Precomputed Auxiliary Files
For most networks, precomputed auxiliary files are included alongside the base edgelist:
| Suffix | Content |
|---|---|
_tbet.txt |
Betweenness centrality (node, value) |
_clos.txt |
Closeness centrality (node, value) |
_pos.txt |
Node layout positions (node, x, y) |
These files are generated by the GUI and cached for faster reloading. They can be safely deleted and regenerated.
Algorithm Overview
Load edgelist → Build undirected graph → Extract GCC
→ Step 1: Global Diversity
→ K-shell decomposition for each node
→ Shannon entropy of neighbors' k-shell distribution → E_i
→ Step 2: Local Feature
→ Sum of neighbors' neighbors' degrees
→ log₂ transform → L_i
→ Combine: IF_i = E_i × L_i
→ Validate via SIR epidemic simulation (Monte Carlo, 5000 rounds)
Project Structure
MV17/
├── main.py # Entry point (GUI)
├── main_window.py # Main window with 5 tabs
├── run_sir_batch.py # CLI batch SIR experiment runner
├── gui_app/
│ ├── __init__.py
│ ├── core/
│ │ ├── __init__.py
│ │ ├── algorithm_adapter.py # All algorithms (centrality, SIR, I/O)
│ │ ├── network_manager.py # Shared data manager (Qt Signals)
│ │ └── worker_threads.py # Background workers (7 types)
│ ├── tabs/
│ │ ├── __init__.py
│ │ ├── tab_network_io.py # Tab 1: Load/save networks
│ │ ├── tab_network_viz.py # Tab 2: Network visualization
│ │ ├── tab_node_attributes.py # Tab 3: Compute node metrics
│ │ ├── tab_sir_experiment.py # Tab 4: SIR propagation simulation
│ │ └── tab_statistics.py # Tab 5: Statistical analysis
│ └── widgets/
│ ├── __init__.py
│ ├── matplotlib_canvas.py # Matplotlib-Qt integration
│ └── progress_dialog.py # Progress dialog for long tasks
├── edgelist/ # Network datasets (118 files)

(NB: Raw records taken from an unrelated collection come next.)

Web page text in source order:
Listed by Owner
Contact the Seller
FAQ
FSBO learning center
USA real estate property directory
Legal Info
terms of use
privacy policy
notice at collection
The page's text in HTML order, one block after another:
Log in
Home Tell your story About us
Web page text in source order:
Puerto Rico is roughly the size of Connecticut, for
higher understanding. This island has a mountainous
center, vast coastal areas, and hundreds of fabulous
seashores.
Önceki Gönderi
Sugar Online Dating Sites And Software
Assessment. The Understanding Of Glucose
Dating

│ ├── classical network/ # 8 networks + auxiliary files
│ ├── collaboration network/ # 6 networks + auxiliary files
│ ├── communication network/ # 4 networks + auxiliary files
│ ├── other network/ # 7 networks + auxiliary files
│ └── theoretical network/ # 4 networks + auxiliary files
├── requirements.txt
├── pyproject.toml
├── LICENSE
├── CITATION.cff
├── CONTRIBUTING.md
├── CHANGELOG.md
├── index.html # GitHub Pages landing page
├── 404.html # Custom 404 error page
├── sitemap.xml # XML sitemap for search engines
├── robots.txt # Crawler directives
├── llms.txt # AI-readable project summary
└── .gitignore
Troubleshooting
- PySide6 fails to install — Ensure you have Python 3.10+ and pip 21+. On Linux, you may need
sudo apt install qt6-base-dev. Cannot load backend 'QtAgg'— Reinstall PySide6:pip install --force-reinstall PySide6.- Betweenness is very slow — For networks with N > 5,000, use "Approx. Betweenness" instead.
Authors
- Chung-Yuan Huang (黃崇源) — Department of Computer Science and Information Engineering, Chang Gung University, Taiwan (gscott@mail.cgu.edu.tw)

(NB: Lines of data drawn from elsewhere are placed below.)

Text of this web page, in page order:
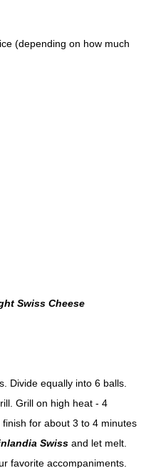
(depending on how much
Swiss Cheese
Divide equally into 6 balls.
Grill on high heat - 4
for about 3 to 4 minutes
Swiss and let melt.
favorite accompaniments.

- Yu-Hsiang Fu (傅小羊) — Department of Computer Science, National Chiao Tung University, Taiwan
- Chuen-Tsai Sun (孫春在) — Department of Computer Science, National Chiao Tung University, Taiwan
Citation
If you use this software in your research, please cite:
Fu, Y.-H., Huang, C.-Y., & Sun, C.-T. (2015). Using global diversity and local topology features to identify influential network spreaders. Physica A, 433, 344–355. https://doi.org/10.1016/j.physa.2015.03.042
See CITATION.cff for machine-readable citation metadata.
References
- Fu, Y.-H., Huang, C.-Y., & Sun, C.-T. (2015). Using global diversity and local topology features to identify influential network spreaders. Physica A: Statistical Mechanics and its Applications, 433, 344–355. https://doi.org/10.1016/j.physa.2015.03.042
License
This project is licensed under the MIT License. See LICENSE for details.